Go through the records and report each line holding the string "median".

◆ **Provided information**
-=-=-=-=-

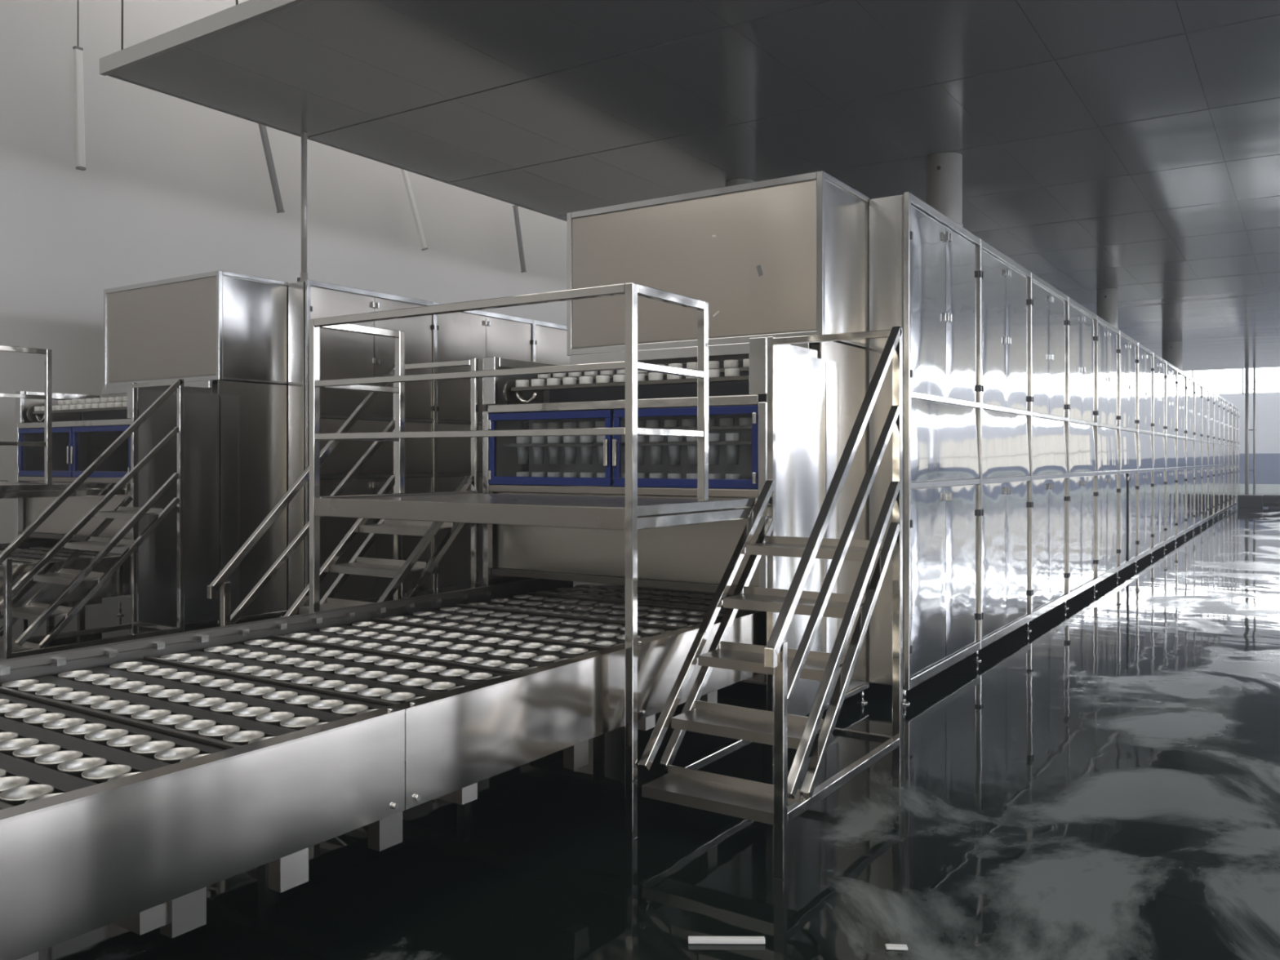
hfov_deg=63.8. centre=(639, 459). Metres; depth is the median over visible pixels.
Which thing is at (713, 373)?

-=-=-=-=-

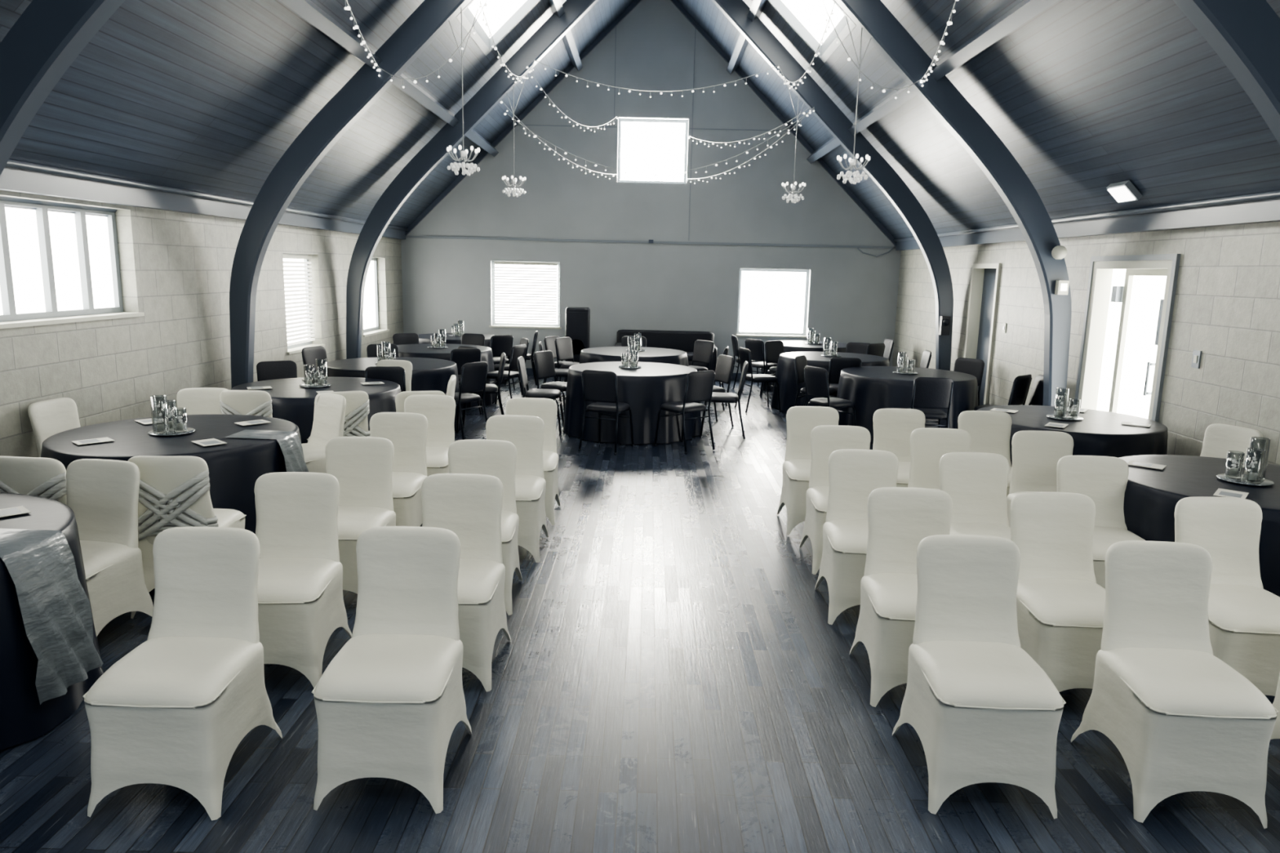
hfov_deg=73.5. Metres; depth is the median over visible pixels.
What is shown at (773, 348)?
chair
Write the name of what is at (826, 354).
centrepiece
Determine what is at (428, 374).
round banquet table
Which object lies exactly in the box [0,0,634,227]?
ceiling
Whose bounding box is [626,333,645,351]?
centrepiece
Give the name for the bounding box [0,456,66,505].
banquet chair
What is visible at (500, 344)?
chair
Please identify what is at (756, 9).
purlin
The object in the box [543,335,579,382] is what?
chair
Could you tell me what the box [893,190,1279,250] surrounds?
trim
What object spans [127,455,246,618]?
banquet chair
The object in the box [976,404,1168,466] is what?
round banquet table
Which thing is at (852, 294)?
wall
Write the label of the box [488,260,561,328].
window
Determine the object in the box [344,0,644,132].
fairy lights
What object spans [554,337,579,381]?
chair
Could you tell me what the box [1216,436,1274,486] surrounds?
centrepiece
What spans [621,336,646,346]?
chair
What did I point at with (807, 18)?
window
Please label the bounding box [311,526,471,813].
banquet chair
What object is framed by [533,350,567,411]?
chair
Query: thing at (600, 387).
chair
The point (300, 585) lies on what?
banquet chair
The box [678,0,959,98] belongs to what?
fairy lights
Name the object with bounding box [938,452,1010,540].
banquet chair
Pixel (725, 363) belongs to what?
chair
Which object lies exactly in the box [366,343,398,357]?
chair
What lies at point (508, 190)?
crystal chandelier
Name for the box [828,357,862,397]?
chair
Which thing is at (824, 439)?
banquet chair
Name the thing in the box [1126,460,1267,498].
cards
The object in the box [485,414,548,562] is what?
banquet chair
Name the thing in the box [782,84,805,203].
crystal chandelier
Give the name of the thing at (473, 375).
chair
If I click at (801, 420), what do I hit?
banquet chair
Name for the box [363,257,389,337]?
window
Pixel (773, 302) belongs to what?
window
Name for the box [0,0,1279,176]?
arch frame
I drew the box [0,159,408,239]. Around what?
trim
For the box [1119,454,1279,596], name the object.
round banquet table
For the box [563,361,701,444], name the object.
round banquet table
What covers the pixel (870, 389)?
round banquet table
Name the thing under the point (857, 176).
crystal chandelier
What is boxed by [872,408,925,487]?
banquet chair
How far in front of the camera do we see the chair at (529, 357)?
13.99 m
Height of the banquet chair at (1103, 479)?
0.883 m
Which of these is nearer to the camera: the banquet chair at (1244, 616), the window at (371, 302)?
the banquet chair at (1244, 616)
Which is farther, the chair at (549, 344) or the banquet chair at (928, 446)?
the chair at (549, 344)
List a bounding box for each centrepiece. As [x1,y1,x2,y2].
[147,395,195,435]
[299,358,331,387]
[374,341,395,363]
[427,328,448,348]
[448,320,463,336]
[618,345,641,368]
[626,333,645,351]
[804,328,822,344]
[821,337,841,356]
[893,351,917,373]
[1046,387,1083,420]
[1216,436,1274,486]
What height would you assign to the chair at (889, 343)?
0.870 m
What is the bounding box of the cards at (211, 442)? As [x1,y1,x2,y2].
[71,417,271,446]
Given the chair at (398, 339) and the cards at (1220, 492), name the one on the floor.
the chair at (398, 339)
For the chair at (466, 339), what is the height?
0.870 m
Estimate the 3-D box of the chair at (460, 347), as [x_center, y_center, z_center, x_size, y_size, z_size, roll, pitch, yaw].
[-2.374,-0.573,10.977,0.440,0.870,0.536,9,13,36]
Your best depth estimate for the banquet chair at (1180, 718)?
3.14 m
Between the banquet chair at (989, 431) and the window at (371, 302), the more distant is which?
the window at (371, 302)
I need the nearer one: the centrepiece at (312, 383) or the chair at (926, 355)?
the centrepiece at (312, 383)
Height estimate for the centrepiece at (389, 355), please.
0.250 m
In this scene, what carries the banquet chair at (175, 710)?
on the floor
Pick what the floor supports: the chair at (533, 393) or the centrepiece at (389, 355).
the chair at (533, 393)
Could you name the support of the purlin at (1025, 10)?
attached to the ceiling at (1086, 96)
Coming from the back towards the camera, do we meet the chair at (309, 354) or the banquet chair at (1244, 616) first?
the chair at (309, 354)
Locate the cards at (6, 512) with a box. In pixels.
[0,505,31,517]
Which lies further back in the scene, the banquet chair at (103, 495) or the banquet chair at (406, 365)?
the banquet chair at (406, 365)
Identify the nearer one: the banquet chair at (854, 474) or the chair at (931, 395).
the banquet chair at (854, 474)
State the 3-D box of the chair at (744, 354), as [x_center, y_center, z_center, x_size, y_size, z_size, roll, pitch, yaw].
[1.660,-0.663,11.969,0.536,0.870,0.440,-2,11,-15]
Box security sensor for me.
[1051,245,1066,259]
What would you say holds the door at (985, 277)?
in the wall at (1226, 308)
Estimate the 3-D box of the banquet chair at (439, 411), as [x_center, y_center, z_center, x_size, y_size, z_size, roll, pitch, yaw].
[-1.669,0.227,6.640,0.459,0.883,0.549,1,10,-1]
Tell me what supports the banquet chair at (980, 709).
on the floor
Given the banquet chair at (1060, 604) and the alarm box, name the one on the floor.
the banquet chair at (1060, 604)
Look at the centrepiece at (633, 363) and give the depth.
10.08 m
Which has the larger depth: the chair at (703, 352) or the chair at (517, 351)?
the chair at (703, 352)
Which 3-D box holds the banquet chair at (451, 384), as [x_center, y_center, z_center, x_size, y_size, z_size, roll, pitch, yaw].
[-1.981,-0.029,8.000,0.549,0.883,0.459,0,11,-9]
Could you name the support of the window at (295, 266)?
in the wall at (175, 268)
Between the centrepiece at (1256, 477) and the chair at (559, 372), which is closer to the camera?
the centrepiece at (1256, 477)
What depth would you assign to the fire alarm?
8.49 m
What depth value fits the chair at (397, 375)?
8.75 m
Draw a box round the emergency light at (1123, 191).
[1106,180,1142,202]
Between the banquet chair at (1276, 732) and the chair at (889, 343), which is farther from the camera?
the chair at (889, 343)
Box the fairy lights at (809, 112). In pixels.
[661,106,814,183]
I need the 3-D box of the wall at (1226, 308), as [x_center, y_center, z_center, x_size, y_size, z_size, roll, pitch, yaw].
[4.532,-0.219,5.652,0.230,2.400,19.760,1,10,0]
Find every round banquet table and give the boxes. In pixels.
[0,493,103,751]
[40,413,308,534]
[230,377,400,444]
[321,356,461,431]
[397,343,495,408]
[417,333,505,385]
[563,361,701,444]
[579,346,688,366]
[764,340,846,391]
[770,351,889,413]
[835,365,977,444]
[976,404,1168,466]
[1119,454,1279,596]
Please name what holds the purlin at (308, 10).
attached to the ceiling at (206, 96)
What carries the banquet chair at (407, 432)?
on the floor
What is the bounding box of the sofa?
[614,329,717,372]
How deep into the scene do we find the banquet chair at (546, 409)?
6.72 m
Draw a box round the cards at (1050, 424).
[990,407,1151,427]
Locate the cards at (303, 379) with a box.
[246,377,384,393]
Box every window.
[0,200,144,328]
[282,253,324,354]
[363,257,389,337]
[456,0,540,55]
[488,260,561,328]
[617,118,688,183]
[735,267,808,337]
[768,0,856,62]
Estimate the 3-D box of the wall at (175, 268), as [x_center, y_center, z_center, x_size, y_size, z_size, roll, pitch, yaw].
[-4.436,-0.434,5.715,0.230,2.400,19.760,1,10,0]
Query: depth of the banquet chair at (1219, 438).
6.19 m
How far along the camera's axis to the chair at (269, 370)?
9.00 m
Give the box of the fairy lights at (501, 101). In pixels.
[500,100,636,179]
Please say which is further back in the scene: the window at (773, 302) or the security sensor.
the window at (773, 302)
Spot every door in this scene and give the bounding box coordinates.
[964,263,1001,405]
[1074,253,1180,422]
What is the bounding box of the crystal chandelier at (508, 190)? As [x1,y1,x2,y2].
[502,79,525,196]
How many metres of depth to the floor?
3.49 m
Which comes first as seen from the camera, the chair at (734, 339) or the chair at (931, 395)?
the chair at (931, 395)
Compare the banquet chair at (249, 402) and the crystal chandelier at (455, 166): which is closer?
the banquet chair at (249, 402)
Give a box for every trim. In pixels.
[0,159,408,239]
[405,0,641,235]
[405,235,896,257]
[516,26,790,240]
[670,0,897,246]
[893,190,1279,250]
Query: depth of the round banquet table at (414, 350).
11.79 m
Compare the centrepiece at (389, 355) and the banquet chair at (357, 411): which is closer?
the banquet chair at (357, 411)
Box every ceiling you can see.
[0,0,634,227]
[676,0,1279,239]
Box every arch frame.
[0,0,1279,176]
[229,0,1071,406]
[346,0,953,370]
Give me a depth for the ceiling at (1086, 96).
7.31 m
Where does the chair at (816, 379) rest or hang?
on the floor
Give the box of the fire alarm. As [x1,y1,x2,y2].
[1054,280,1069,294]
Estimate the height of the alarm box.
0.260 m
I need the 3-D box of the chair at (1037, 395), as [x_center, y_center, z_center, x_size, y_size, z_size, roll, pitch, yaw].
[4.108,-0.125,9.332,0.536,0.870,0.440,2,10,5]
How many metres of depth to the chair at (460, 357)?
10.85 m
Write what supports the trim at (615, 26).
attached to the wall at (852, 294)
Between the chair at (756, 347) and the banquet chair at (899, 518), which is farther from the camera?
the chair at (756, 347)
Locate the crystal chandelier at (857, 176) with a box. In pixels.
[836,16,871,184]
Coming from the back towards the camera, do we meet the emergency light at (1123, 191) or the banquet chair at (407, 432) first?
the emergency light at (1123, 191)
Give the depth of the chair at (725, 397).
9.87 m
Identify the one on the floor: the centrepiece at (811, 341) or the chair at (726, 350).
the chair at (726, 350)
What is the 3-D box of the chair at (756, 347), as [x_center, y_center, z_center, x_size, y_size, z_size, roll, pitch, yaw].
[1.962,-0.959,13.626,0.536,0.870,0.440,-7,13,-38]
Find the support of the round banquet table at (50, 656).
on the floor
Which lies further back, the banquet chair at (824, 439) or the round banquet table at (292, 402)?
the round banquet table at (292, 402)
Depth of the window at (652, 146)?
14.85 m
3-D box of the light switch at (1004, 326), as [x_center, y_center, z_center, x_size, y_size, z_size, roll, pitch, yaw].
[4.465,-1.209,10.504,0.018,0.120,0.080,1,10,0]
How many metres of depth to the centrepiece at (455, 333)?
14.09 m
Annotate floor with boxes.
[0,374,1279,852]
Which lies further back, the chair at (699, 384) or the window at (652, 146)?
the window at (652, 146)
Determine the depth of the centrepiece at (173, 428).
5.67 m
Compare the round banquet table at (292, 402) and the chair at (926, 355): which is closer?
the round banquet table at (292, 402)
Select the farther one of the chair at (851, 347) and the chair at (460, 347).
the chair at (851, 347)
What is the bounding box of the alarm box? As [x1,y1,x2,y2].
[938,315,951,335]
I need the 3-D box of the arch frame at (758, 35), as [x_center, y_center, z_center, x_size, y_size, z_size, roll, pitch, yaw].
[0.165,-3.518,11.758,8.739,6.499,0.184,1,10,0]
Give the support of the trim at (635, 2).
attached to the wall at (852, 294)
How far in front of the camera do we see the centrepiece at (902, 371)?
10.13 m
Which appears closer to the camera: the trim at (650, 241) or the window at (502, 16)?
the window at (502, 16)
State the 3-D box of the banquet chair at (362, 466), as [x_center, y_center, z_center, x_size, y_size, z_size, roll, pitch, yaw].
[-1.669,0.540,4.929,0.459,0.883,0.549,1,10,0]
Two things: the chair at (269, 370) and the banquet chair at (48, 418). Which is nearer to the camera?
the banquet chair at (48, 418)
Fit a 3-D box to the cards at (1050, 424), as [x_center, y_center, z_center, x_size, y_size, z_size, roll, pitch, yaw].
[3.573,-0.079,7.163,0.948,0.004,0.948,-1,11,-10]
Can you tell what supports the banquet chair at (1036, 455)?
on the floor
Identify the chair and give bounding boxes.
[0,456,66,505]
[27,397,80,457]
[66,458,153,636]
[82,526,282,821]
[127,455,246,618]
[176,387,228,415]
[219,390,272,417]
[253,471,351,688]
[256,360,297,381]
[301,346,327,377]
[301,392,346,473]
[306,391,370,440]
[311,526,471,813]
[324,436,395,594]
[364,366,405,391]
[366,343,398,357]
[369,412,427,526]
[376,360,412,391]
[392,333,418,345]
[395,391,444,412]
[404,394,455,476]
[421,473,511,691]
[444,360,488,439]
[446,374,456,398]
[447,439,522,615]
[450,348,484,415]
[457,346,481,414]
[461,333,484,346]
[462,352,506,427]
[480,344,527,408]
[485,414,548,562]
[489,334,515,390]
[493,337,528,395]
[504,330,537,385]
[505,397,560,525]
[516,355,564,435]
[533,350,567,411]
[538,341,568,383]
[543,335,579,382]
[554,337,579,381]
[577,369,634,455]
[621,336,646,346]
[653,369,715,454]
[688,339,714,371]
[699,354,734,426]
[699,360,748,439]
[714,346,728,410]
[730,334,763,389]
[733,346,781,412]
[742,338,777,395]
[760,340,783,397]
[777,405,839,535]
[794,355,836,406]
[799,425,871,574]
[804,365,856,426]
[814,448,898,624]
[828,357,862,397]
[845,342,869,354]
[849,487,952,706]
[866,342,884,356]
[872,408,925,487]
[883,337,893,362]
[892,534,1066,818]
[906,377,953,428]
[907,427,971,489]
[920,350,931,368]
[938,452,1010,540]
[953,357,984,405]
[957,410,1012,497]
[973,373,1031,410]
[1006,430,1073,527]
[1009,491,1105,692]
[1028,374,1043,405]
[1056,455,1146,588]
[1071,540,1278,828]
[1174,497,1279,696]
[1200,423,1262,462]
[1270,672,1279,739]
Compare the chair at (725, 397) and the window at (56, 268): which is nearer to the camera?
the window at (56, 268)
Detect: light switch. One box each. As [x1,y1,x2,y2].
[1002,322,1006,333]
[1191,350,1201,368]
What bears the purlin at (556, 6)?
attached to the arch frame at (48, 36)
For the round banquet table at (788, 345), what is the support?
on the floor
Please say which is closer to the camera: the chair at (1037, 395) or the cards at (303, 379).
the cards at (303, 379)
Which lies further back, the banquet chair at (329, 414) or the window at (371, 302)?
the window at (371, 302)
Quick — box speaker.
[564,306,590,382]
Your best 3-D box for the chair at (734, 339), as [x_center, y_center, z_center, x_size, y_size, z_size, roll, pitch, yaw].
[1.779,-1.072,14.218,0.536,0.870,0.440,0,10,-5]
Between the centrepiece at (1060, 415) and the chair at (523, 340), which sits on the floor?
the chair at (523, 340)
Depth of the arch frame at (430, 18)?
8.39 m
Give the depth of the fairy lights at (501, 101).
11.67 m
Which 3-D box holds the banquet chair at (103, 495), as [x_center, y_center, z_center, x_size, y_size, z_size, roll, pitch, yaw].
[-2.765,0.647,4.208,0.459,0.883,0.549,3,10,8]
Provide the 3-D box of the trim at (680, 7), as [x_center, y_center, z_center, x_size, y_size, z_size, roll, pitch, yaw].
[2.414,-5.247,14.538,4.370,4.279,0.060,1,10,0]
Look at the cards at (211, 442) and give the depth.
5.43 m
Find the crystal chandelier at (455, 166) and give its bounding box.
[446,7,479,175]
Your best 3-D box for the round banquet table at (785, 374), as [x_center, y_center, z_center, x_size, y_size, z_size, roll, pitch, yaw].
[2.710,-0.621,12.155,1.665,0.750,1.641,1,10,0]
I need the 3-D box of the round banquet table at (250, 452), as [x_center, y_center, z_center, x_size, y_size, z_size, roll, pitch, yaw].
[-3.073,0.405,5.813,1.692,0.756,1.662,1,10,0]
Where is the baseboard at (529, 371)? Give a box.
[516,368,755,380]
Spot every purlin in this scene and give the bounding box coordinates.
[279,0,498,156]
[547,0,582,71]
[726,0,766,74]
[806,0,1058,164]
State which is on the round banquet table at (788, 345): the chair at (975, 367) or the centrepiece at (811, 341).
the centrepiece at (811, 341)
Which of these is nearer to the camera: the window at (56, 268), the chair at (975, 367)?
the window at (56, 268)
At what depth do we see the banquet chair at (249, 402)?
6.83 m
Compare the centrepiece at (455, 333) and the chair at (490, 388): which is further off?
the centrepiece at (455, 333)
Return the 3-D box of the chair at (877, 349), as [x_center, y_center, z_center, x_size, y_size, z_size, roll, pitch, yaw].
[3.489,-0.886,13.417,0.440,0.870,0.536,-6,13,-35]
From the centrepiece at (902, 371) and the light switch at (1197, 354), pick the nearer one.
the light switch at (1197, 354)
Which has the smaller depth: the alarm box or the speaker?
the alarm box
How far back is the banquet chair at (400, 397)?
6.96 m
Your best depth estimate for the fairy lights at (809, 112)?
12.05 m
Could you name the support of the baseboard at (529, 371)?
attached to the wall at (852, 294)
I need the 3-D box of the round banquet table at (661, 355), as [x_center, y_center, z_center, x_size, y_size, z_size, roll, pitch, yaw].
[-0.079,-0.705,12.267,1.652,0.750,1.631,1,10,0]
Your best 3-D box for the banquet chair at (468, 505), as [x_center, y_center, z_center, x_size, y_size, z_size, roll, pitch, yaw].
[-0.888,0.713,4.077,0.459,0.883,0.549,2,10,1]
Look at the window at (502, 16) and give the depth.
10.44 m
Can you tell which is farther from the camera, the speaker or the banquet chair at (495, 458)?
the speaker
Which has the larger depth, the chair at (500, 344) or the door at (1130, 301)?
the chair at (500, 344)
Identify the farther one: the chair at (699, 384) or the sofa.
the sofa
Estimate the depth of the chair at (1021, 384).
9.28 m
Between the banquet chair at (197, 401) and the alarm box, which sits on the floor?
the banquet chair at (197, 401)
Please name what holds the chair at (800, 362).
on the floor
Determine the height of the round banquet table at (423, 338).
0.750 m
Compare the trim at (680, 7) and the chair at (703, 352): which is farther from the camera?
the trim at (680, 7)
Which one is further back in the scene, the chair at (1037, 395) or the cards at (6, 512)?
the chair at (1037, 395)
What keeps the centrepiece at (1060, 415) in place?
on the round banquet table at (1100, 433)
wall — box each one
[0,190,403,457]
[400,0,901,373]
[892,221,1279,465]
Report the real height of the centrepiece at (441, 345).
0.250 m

-=-=-=-=-

◆ **Result below**
hfov_deg=63.8. centre=(639, 459). Metres; depth is the median over visible pixels.
hfov_deg=73.5. Metres; depth is the median over visible pixels.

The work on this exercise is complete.